ORDERED that the order is affirmed, with costs.
On December 29, 2005, the defendant Ryan Ramnarine (hereinafter the defendant) executed a promissory note in the amount of $ 449,440, which was secured by a mortgage on residential property located in Queens. The defendant defaulted on the loan by failing to make the monthly installment payment due on November 1, 2008, or any payments thereafter.
In 2009, the plaintiff commenced this action against the defendant and others to foreclose the mortgage. The defendant interposed an answer. Thereafter, the plaintiff moved, inter alia, for summary judgment on the complaint insofar as asserted against the defendant. The defendant failed to oppose the plaintiff's motion and the motion was granted. The plaintiff then moved for a judgment of foreclosure and sale. The motion was granted without opposition, and a judgment of foreclosure and sale was entered. In 2016, the defendant moved, inter alia, pursuant to CPLR 5015(a) to vacate the judgment of foreclosure and sale. By order dated April 21, 2017, the Supreme Court denied the motion, and the defendant appeals.
In order to vacate a default in opposing a motion, the moving party is required to demonstrate a reasonable excuse for his or her default and a potentially meritorious opposition to the motion (see CPLR 5015[a][1]; New Century Mtge. Corp. v. Chimmiri, 146 A.D.3d 893, 894, 45 N.Y.S.3d 209). The determination of what constitutes a reasonable excuse lies within the sound discretion of the Supreme Court (see Hudson City Sav. Bank v. Bomba, 149 A.D.3d 704, 705, 51 N.Y.S.3d 570). “A party attributing his or her default to a former attorney must provide a detailed and credible explanation of the default. Conclusory and unsubstantiated allegations of law office failure are not sufficient” (LaSalle Bank, N.A. v. LoRusso, 155 A.D.3d 706, 707, 64 N.Y.S.3d 102 [internal quotation marks omitted] ). Here, in proffering the excuse of law office failure, the defendant submitted his own affidavit and an affidavit of his mother, both stating that they received no communication from the defendant's former attorney after he was retained in 2009, and that they did not know that the former attorney never opposed the plaintiff's motions. No documentation supporting the defendant's claims was submitted. The defendant's conclusory and unsubstantiated claim of law office failure does not establish a reasonable excuse for his default (see LaSalle Bank, N.A. v. LoRusso, 155 A.D.3d at 707, 64 N.Y.S.3d 102; U.S. Bank N.A. v. Barr, 139 A.D.3d 937, 938, 30 N.Y.S.3d 576; M & T Bank v. Morris, 138 A.D.3d 939, 939, 28 N.Y.S.3d 623; Archer Capital Fund, L.P. v. GEL, LLC, 95 A.D.3d 800, 801, 944 N.Y.S.2d 179; Wells Fargo Bank, N.A. v. Cervini, 84 A.D.3d 789, 790, 921 N.Y.S.2d 643).

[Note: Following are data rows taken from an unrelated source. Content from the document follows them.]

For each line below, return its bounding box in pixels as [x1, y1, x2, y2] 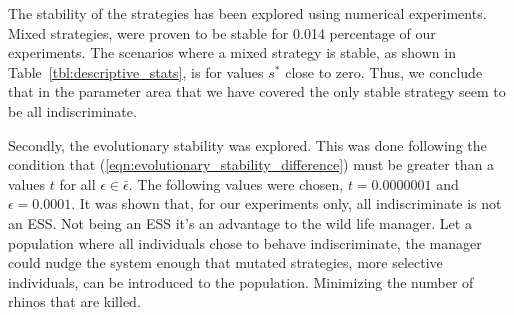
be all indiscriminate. [8, 100, 137, 121]
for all [59, 173, 96, 194]
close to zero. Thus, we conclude [285, 61, 483, 82]
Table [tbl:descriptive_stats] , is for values [8, 61, 264, 82]
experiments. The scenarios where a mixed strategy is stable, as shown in [8, 42, 456, 63]
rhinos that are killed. [8, 291, 141, 312]
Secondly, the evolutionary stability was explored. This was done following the [8, 134, 487, 155]
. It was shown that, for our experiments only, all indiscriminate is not [71, 193, 502, 214]
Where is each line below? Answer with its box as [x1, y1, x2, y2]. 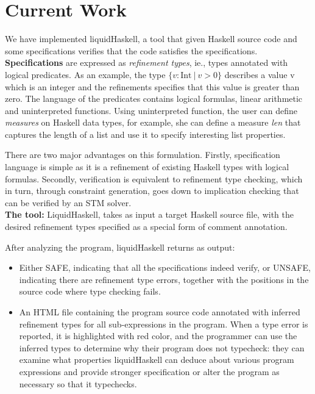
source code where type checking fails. [19, 285, 161, 298]
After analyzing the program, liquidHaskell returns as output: [5, 240, 235, 253]
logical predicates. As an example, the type [5, 68, 166, 81]
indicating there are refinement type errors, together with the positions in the [19, 273, 309, 285]
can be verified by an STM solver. [5, 196, 132, 209]
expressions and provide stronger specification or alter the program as [19, 365, 280, 378]
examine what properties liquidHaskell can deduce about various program [19, 353, 294, 366]
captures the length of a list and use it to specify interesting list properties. [5, 127, 286, 140]

Since the defendant failed to establish a reasonable excuse for his default, it is not necessary to determine whether he demonstrated a potentially meritorious opposition to the motion, including the plaintiff's alleged failure to satisfy the requirements of RPAPL 1304 (see HSBC Bank USA, N.A. v. Daniels, 163 A.D.3d 639, 641, 81 N.Y.S.3d 584; Hudson City Sav. Bank v. Bomba, 149 A.D.3d at 705, 51 N.Y.S.3d 570).
The defendant's remaining contentions are without merit.
RIVERA, J.P., COHEN, HINDS–RADIX and MALTESE, JJ., concur.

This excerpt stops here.